Wzruszam ramionami, mimo że on mnie nie widzi.
„Cóż, on wie, że tata Rosie wrócił, a nie że ty jesteś jej tatą, bo był wkurzony, kiedy rozmawiałam z tobą tamtego dnia w barze” dodaję z jakiegoś nieznanego powodu.
„Cóż, jeśli chcesz, mogę z tobą uciec” stwierdził, rozśmieszając mnie. „Juddson nic mi nie powiedział, że cię widział” komentuje swobodnie.
„To było naprawdę dziwne”. Marszczę brwi i mówię mu, co się stało, a on zaczyna się śmiać.
„Umówiłem się dziś z nim na lunch. Dosłownie wypchnął mnie za drzwi i przez cały czas zachowywał się podejrzanie” wyjaśnia Tanner.
„Dlaczego miałby cię wypchnąć?” Przyłączam się do śmiechu.
„Prawdopodobnie nie chciał, żebym cię widział” mamrocze.
„Dziwne” komentuję, gdy słyszę zgrzyt kluczy w drzwiach wejściowych.
„Erin właśnie wróciła do domu. Porozmawiamy później?”
„Do zobaczenia w piątek”.
Szybko odkładam słuchawkę, gdy Erin wchodzi do salonu, a tuż za nią Pete. Natychmiast marszczę brwi. Dlaczego są razem o dziewiątej wieczorem?
„Hej, Savannah” wita mnie zaskoczona Erin.

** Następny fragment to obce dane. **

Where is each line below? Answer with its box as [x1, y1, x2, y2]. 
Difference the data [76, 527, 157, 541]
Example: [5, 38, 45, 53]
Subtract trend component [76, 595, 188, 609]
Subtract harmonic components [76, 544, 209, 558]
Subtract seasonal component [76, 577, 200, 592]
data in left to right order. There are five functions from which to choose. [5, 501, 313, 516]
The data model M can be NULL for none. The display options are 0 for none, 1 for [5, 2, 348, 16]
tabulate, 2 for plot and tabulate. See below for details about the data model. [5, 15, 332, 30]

„Hej” odpowiadam, zwężając oczy.
„Zobacz, kogo znalazłam kręcącego się w korytarzu” mówi, kiwając w stronę Pete’a.
„Możemy porozmawiać?” pyta, wbijając ręce w kieszenie spodni.

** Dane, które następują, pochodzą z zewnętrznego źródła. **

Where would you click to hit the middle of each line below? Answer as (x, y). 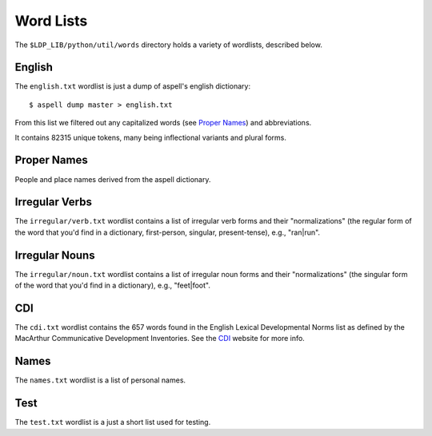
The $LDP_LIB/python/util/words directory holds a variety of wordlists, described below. (169, 45)
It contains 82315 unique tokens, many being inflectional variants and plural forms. (151, 137)
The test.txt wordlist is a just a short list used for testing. (113, 422)
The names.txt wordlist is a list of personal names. (100, 380)
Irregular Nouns (55, 255)
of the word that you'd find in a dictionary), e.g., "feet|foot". (113, 285)
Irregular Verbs (53, 202)
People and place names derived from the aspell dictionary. (113, 179)
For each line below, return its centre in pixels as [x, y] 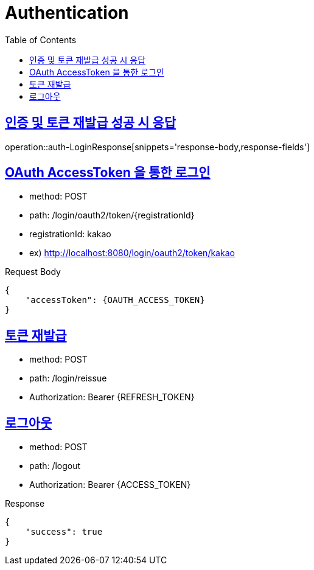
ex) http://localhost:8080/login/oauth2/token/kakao [132, 253]
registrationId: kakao [70, 234]
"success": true [64, 532]
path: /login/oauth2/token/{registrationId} [112, 215]
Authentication [67, 13]
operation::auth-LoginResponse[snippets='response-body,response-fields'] [157, 147]
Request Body [33, 272]
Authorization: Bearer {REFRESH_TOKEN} [112, 397]

„Możemy porozmawiać jutro. Jestem zmęczona”. Kręcę głową. W tej chwili czuję się szczęśliwa. Nie chcę, żeby on pogorszył mój nastrój.

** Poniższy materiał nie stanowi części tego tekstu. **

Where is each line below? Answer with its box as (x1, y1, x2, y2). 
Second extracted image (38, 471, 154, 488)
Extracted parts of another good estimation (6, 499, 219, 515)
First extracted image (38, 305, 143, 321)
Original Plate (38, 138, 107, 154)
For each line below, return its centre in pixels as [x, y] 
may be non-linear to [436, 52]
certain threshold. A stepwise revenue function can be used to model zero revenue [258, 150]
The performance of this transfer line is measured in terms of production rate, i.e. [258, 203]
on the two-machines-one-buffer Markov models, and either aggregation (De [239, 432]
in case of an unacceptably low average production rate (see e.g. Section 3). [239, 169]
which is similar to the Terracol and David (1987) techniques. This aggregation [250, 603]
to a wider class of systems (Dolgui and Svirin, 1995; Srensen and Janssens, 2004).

„W porządku”. Wzdycha, odwraca się na pięcie i odchodzi. Czekam, aż usłyszę zamykające się drzwi wejściowe, po czym odwracam się do Erin.
„Jak spotkanie z tatusiem?” pyta, siadając obok mnie i opierając głowę na moim ramieniu.
„Poszło dobrze. Pokłóciliśmy się, ale chce poznać Rosie. Ona też chce się z nim spotkać” mówię jej, pomijając szczegóły, ponieważ czuję, że coś jest nie tak.